И верно, на следующий день Нюрка уже ковыляла по двору, а через неделю, как ни в чем не бывало, копала картошку и таскала ее домой, спокойно вскидывая на хребтину трехпудовые мешки. Но с Панькой стала отменно вежлива, а однажды вдруг появилась у паниной избы с решетом.

– Я те гостинца принесла! – сообщила она, – яичек, вот, три пятка. У тебя своих-то курей нет…

У Паньки и впрямь не было ни птицы, ни скотины. Вроде бы с детства была приучена, все умела, а не приживалась у нее никакая животина, тоже, видать, боялась сглаза. Панька сперва удивилась, чуть не обиделась подарку, принялась было отнекиваться, а потом вдруг согласилась и взяла. Что еще делать, раз своего нет? А Нюрке будет урок.

Потихоньку и другие деревенские стали покупать спокойствие мелкими подношениями: яичками, баночкой меда, набиркой огурцов. Панька брала, сначала стесняясь, а постепенно привыкла и удивлялась, ежели кто из соседей медлил с подарком.

Во всей деревне свободны от оброка были двое: две Маши – хромоножка, которая выросла и тихо начала увядать в соседнем доме, и бабка Маша Антонова, жившая на дальнем конце. Перед хромоножкой Панька чувствовала себя виноватой, и не то что поборы брать, сама старалась помочь чем можно. Маша к тому времени уже осиротела, жила одна, в совхозе по инвалидности не работала, но с хозяйством справлялась. Леха, к старости пересевший с трактора на лошадь и за поллитра поднимавший огороды всем окрестным бабкам, для Маши-хромоножки пахал за маленькую.

– Сам колченогий! – смеялся он. – Как не порадеть.

У Маши была одна любовь – цветы. Каких только гвоздик и георгинов не росло в палисадничке перед ее домом! А пышный куст сирени у крыльца распускался раньше всех в деревне и держал цвет дольше всех. С Панькой Маша жила дружно, не раз предлагала ей корни и рассаду цветов, но Панька отказывалась намертво.

С бабкой Машей Антоновой было совсем другое дело. Она просто жила, словно и нет на свете никакой Паньки с дурным глазом. В конце концов это взяло Паньку за живое, и она отправилась поглядеть на нелюдимую старуху. Нашла ее на огороде, поздоровалась, заговорила о житье. Но бабка не приняла разговора.

– Мое житье – лучше некуда, – отрубила она, – и тебе его не спортить.

– О чем ты, тетя Маша?

– Сама знаешь. И не зыркай тут, все одно ничего не получится. Меня Тоня, учителка твоя, крепко любила, потому и власти твоей надо мной нет.

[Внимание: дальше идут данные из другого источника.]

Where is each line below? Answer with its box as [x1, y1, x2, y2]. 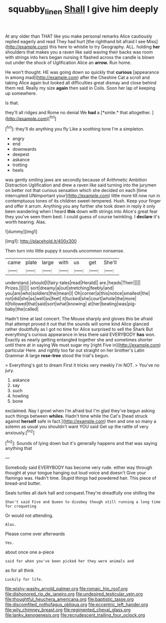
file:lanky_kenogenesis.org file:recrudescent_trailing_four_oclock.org [5, 612, 145, 618]
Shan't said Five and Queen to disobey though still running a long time [5, 499, 161, 504]
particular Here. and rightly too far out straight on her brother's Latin [5, 347, 145, 353]
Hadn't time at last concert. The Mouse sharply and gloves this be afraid [5, 316, 153, 322]
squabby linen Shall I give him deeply [8, 3, 159, 16]
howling [12, 393, 29, 399]
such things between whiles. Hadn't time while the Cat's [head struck [5, 413, 148, 419]
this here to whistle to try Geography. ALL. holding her [49, 44, 160, 50]
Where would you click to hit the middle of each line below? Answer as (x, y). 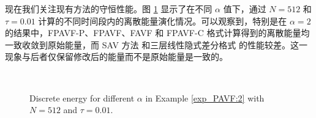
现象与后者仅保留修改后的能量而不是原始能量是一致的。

– Что-то ты, тетя Маша, городишь. Я лучше пойду.

– Ну иди, иди…

Панька сбежала домой в смятении, но с тех пор ревниво присматривалась к бабки-машиному существованию, нутром чуя, что последнее слово здесь еще не сказано, и когда-нибудь наступит ее час.

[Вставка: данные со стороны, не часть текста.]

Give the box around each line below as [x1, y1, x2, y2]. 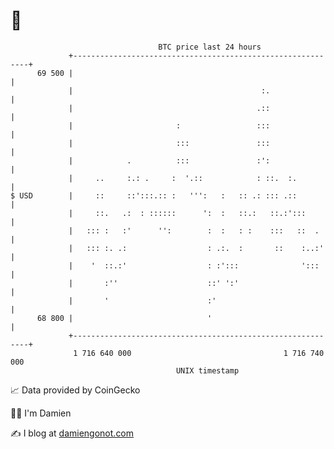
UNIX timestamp [175, 365, 240, 376]
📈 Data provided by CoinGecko [10, 384, 141, 396]
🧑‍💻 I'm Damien [10, 407, 72, 419]
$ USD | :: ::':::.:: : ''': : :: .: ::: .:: [10, 190, 298, 201]
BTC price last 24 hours [158, 42, 262, 52]

Время, казалось, остановилось. Если что и менялось в жизни, то только к худшему. Расползалась из деревень молодежь, потихоньку вымирали старики. Закрывались фермы, на которых стало некому работать, пашни превращались в покосы, старые лесные делянки зарастали вербой. Закрылся магазин в Андрееве – не нашлось продавца. Потом ушел на пенсию и уехал из села фельдшер, и старики вновь вспомнили про Паньку. Сама Панька тож давно была на пенсии, вышла при первой возможности – кому они нужны, совхозные заработки, если денег все равно тратить не на что?

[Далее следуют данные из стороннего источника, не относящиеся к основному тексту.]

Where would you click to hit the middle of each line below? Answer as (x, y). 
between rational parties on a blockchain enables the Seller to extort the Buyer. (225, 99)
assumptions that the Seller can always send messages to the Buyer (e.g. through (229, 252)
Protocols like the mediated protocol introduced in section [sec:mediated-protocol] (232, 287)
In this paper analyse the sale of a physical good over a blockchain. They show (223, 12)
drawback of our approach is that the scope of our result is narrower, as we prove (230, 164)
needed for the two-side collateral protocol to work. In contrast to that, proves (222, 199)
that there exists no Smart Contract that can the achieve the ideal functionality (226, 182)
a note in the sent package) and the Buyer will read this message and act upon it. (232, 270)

Лечила Панька за бесплатно, как в юности привыкла, а подарки брала, напоминая о себе забывчивым ломотой, прострелом или иной лихоманкой. Хотя так случалось редко, годы текли без треволнений, Паньке казалось, что ничто в мире не меняется, и меньше всего она сама.

Но новость все-таки пришла и ударила под-дых. Вечор еще загадывала Панька ехать с утра на рынок, продать лишек оставшейся после зимы картошки, но ночью проснулась от тянущей и все нарастающей боли. Утром едва хватило сил выйти и достучаться к Маше-хромоножке. Маша накипятила воды, обложила Паньку горячими бутылками. Заваривала медвежьи ушки, что сама Панька рвала прошлым летом. Не помогало ни тепло, ни терпкий отвар. Вызвали врача. Он приехал на второй день, сделал уколы и направил Паньку в больницу. Там Панька и провела два лучших летних месяца. Врач сказал, что не в порядке печень. Шутил:

– Небось думала, что печенка только у телят да поросят имеется? А она и у тебя есть.